[SOURCE INFORMATION — start]

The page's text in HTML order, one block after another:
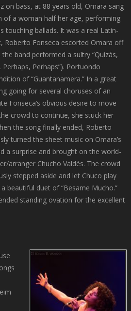
on bass, at 88 years old, Omara sang
of a woman half her age, performing
touching ballads. It was a real Latin-
Roberto Fonseca escorted Omara off
band performed a sultry “Quizás,
Perhaps, Perhaps”). Portuondo
of “Guantanamera.” In a great
going for several choruses of an
Fonseca’s obvious desire to move
crowd to continue, she stuck her
the song finally ended, Roberto
turned the sheet music on Omara’s
a surprise and brought on the world-
arranger Chucho Valdés. The crowd
stepped aside and let Chuco play
beautiful duet of “Besame Mucho.”
standing ovation for the excellent
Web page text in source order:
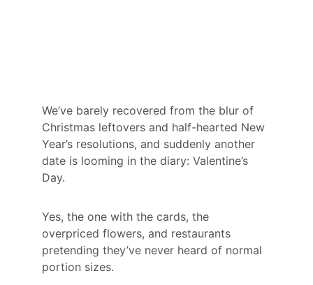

[SOURCE INFORMATION — finish]

= EXERCISE AIM =
Every line above should be printed again word for word, without its pictures.

= RESULT OF THE TASK =
The page's text in HTML order, one block after another:
on bass, at 88 years old, Omara sang
of a woman half her age, performing
touching ballads. It was a real Latin-
Roberto Fonseca escorted Omara off
band performed a sultry “Quizás,
Perhaps, Perhaps”). Portuondo
of “Guantanamera.” In a great
going for several choruses of an
Fonseca’s obvious desire to move
crowd to continue, she stuck her
the song finally ended, Roberto
turned the sheet music on Omara’s
a surprise and brought on the world-
arranger Chucho Valdés. The crowd
stepped aside and let Chuco play
beautiful duet of “Besame Mucho.”
standing ovation for the excellent
Web page text in source order:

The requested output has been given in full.